The surgeon regarded him with what seemed like grave amusement. “There are no pain sensors as such in the human nervous system. There are merely functional bodies that perceive and respond by classifying the many patterns of nerve impulses arriving from the skin, selecting and abstracting the necessary modalities. “Pain” is simply a label for a class of experiences, not always unpleasant. We will adjust the control center, the gate of responses, so that your scanning of input impulses will be orientated differently. There will be no loss of sensory information; but what you feel will no longer be classified as pain.”

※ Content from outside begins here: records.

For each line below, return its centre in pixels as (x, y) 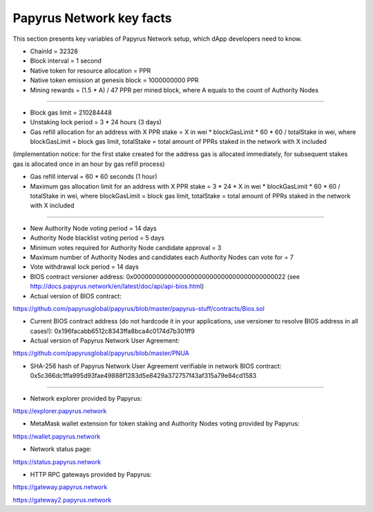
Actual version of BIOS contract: (76, 296)
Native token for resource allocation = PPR (90, 70)
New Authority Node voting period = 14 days (93, 228)
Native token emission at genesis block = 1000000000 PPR (115, 80)
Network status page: (61, 449)
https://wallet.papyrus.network (57, 436)
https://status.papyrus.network (57, 462)
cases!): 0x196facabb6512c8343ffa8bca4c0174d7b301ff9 (112, 331)
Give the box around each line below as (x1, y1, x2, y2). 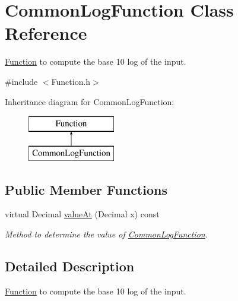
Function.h (51, 75, 91, 87)
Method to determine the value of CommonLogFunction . (5, 228, 208, 240)
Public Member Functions (5, 180, 167, 198)
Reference (5, 21, 87, 45)
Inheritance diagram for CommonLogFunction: (5, 95, 174, 107)
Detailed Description (5, 257, 135, 275)
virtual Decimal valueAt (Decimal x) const (5, 208, 160, 220)
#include (5, 75, 38, 87)
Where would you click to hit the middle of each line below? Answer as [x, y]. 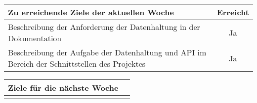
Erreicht [233, 12]
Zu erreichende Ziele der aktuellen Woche [91, 12]
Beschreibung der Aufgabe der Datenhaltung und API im [107, 52]
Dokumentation [35, 38]
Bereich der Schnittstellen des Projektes [77, 64]
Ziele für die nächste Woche [63, 88]
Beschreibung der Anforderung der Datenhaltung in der [104, 27]
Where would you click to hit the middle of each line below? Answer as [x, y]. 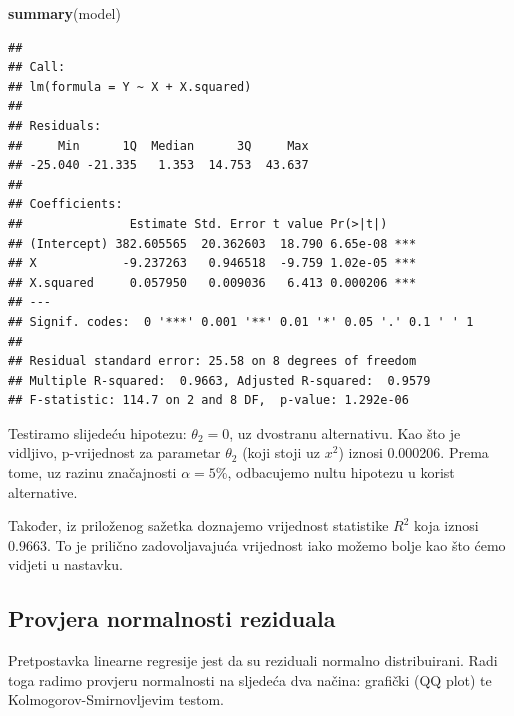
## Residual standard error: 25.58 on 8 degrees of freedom [212, 361]
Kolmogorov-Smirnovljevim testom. [116, 699]
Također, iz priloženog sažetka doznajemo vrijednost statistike [198, 525]
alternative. [43, 491]
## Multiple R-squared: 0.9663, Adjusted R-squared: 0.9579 [219, 380]
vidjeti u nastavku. [65, 564]
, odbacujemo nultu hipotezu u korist [341, 472]
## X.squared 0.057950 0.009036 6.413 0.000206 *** [212, 282]
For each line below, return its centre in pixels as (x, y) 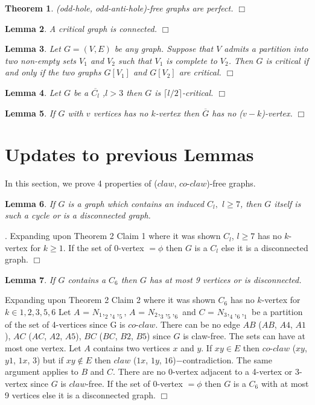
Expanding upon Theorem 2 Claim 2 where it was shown (110, 300)
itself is (288, 203)
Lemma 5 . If (30, 113)
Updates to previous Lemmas (129, 154)
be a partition (277, 312)
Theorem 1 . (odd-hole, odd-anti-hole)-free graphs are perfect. (119, 8)
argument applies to (42, 372)
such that (135, 60)
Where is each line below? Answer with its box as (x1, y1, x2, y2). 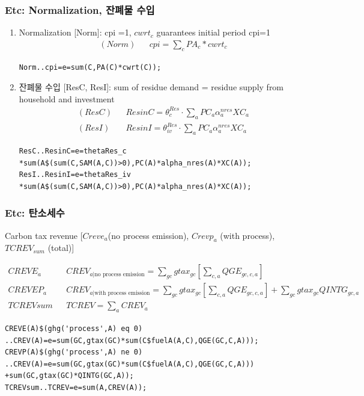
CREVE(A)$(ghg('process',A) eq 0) (5, 324, 143, 333)
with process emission (94, 289, 150, 296)
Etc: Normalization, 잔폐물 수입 (5, 2, 155, 17)
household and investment (19, 92, 115, 105)
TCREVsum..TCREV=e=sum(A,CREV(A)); (5, 383, 147, 392)
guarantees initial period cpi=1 (156, 26, 270, 39)
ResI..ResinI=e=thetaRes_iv (19, 170, 131, 179)
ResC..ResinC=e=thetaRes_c (19, 147, 127, 156)
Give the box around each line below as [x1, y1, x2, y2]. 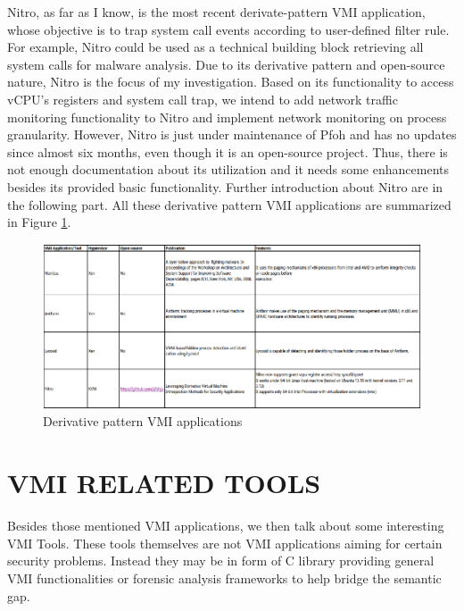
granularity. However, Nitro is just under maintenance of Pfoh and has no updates [7, 125, 457, 144]
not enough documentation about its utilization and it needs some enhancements [7, 160, 449, 179]
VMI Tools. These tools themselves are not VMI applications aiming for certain [7, 533, 443, 552]
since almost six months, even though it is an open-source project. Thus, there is [7, 142, 448, 161]
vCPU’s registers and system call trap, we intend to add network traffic [7, 89, 398, 108]
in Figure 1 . [7, 213, 71, 231]
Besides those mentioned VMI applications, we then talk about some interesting [7, 516, 444, 535]
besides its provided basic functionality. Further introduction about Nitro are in [7, 177, 443, 196]
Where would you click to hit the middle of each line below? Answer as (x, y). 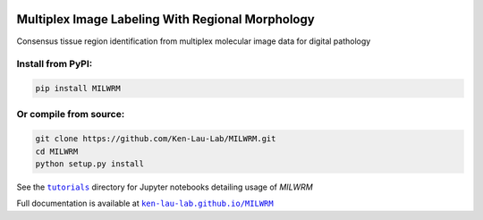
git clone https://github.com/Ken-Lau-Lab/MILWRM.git (156, 139)
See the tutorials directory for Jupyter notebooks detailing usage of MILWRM (165, 187)
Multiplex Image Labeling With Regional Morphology (165, 19)
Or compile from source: (71, 114)
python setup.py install (90, 164)
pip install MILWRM (78, 89)
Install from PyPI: (55, 64)
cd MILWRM (57, 151)
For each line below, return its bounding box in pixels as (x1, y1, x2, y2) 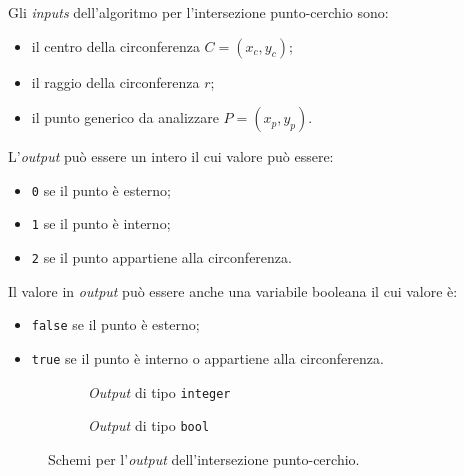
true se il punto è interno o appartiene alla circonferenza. (31, 348, 384, 368)
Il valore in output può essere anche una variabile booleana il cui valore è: (8, 280, 458, 301)
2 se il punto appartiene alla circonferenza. (31, 247, 292, 268)
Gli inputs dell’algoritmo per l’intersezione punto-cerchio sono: (8, 2, 389, 22)
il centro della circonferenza (31, 35, 200, 56)
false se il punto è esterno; (31, 314, 200, 335)
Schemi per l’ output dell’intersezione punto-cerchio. (48, 448, 360, 469)
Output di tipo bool (88, 415, 210, 436)
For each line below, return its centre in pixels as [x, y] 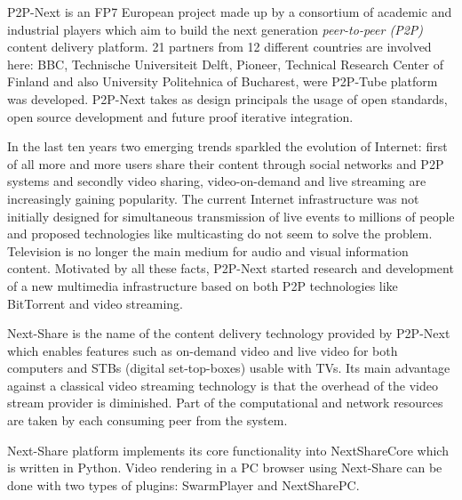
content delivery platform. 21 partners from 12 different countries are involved [219, 47]
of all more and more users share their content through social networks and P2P [226, 163]
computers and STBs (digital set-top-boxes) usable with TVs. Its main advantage [229, 368]
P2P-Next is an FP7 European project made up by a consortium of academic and [230, 12]
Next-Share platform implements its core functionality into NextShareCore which [228, 450]
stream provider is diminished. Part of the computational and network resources [225, 403]
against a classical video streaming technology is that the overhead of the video [223, 385]
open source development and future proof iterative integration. [180, 116]
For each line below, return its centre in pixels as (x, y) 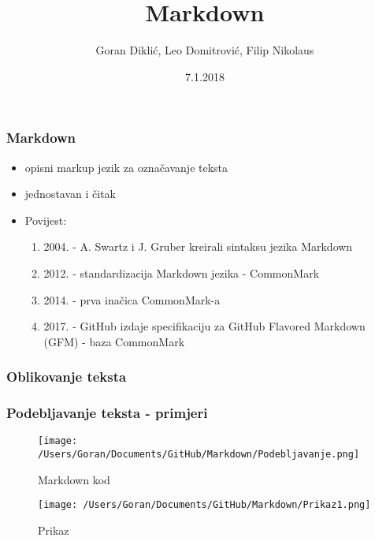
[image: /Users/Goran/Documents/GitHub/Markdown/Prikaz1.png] (204, 505)
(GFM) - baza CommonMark (114, 341)
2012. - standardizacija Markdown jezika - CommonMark (182, 272)
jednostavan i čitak (70, 194)
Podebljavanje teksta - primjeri (107, 413)
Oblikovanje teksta (67, 377)
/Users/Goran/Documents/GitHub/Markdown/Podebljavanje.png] (199, 455)
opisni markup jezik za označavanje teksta (126, 167)
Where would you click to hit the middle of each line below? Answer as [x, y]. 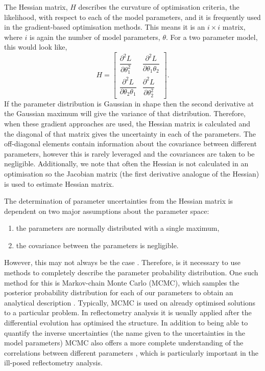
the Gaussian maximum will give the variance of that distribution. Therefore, [125, 113]
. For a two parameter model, [212, 37]
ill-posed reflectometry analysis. [53, 363]
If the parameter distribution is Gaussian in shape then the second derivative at [129, 103]
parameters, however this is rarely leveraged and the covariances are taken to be [129, 153]
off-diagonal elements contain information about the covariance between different [130, 144]
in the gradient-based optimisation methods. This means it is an [105, 27]
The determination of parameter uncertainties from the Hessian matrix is [119, 201]
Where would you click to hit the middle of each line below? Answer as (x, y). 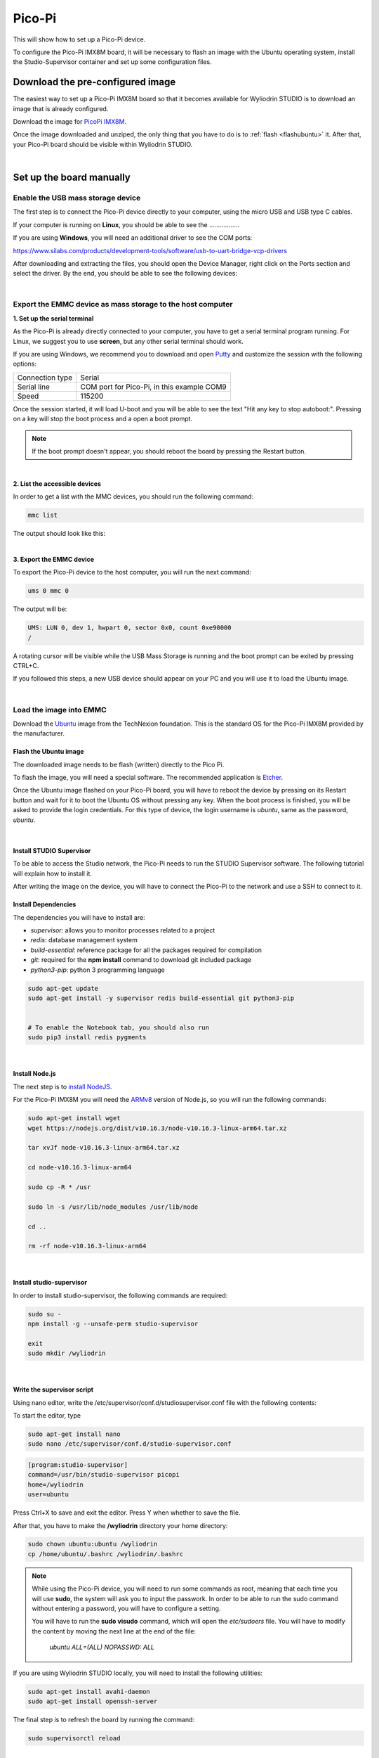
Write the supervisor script (53, 1390)
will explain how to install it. (53, 873)
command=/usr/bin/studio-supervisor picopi (104, 1475)
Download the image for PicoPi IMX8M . (69, 122)
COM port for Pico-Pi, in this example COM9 (154, 387)
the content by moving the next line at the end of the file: (114, 1631)
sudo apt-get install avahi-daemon (89, 1692)
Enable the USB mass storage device (77, 198)
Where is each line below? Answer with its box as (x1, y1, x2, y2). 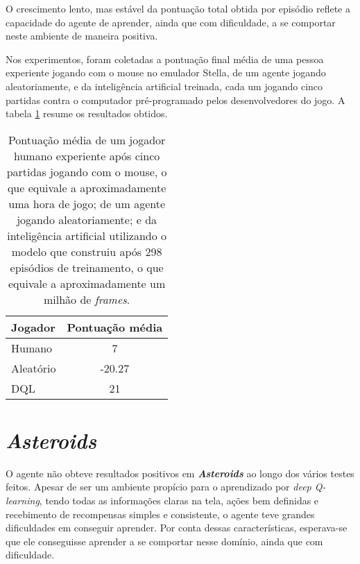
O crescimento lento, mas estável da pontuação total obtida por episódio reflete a (6, 1, 350, 15)
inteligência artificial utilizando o (7, 227, 167, 243)
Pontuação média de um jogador (8, 131, 166, 148)
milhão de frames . (44, 291, 130, 307)
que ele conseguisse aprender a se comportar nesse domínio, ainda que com (6, 533, 323, 548)
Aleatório (11, 359, 56, 376)
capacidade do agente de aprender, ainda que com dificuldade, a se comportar (6, 15, 336, 29)
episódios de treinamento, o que (10, 259, 164, 275)
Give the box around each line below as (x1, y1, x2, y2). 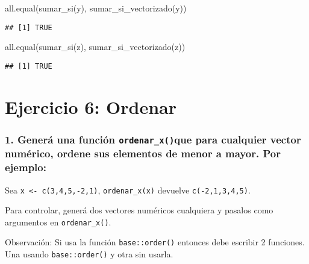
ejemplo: (5, 160, 46, 175)
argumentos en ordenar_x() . (5, 215, 111, 228)
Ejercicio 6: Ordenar (5, 94, 177, 119)
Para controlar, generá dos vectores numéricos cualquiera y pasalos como (5, 204, 273, 216)
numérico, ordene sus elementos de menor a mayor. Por (5, 146, 281, 161)
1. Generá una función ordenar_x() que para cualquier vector (5, 131, 301, 146)
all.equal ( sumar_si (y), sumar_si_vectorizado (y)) (5, 2, 187, 14)
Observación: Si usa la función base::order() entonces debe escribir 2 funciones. (5, 236, 305, 248)
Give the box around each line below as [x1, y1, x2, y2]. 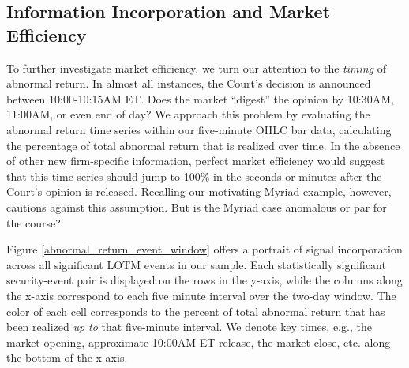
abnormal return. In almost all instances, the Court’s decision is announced [6, 75, 371, 92]
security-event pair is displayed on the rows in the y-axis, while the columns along [6, 272, 403, 288]
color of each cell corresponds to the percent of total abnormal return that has [6, 302, 385, 319]
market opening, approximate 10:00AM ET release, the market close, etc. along [6, 333, 391, 350]
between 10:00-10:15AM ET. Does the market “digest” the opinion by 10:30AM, [6, 90, 394, 107]
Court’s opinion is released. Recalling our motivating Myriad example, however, [6, 183, 392, 200]
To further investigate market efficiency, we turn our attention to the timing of [6, 59, 387, 76]
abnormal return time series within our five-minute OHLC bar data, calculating [6, 121, 392, 137]
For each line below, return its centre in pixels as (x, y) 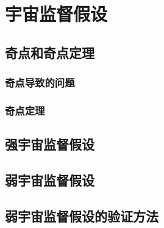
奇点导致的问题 (40, 83)
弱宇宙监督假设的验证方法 (82, 216)
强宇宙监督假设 (50, 144)
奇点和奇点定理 (50, 52)
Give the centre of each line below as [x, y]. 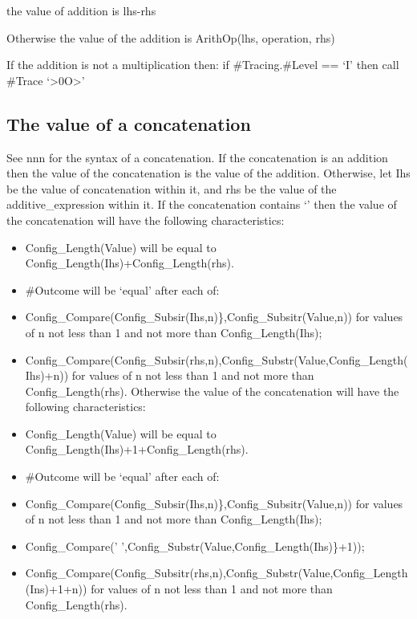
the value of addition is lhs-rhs [81, 10]
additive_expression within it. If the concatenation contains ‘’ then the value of [202, 204]
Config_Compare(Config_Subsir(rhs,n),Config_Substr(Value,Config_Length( [217, 359]
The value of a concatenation [129, 123]
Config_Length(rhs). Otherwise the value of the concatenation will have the [212, 391]
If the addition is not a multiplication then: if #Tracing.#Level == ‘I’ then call [203, 65]
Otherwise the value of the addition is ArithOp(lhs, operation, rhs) [171, 37]
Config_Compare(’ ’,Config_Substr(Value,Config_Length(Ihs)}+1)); [195, 546]

At another time, Alfieri might have been happy to discuss the refined semantics of pain theory. Now, he was satisfied to nod solemnly and permit them to put out the fire that raged in his throat.

It was done, delicately and simply. He lay in a cradle of some gummy foam while the surgeon planned the next move: a major resection of tissue; replacement of lost cell matter; regeneration of organs. To Alfieri, wireless transmission of power was an everyday matter, but these things were the stuff of dreams. He submitted. They cut away so much of him that it seemed another slice of the surgical beam would sever his head altogether. Then they rebuilt him. When they were finished, he would speak with his own voice again, not with an implanted mechanism. But would it really be his own, if they had built it for him? No matter. It was flesh. Alfieri’s heart pumped Alfieri’s blood through the new tissue.

And the cancer? Was it gone?

The Hinnerangi were thorough. They hunted the berserk cells through the corridors of his body. Alfieri saw colonies of cancer establishing themselves in his lungs, his kidneys, his intestines. He visualized marauding creatures stabbing good cells with mortal wounds, thrusting their own vile fluid into unwanted places, replicating a legion of goose-stepping carcinomas cell by cell by cell. But the Hinnerangi were thorough. They purged Alfieri of corruption. They took out his appendix, in the bargain, and comforted his liver against a lifetime of white Milanese wine. Then they sent him off to recuperate.

He breathed alien air and watched moons leaping like gazelles in a sky of strange constellations. He put his hand to his throat a thousand times a day, to feel the newness there, the warmth of fresh tissue. He ate the meat of unknown beasts. He gained strength from hour to hour.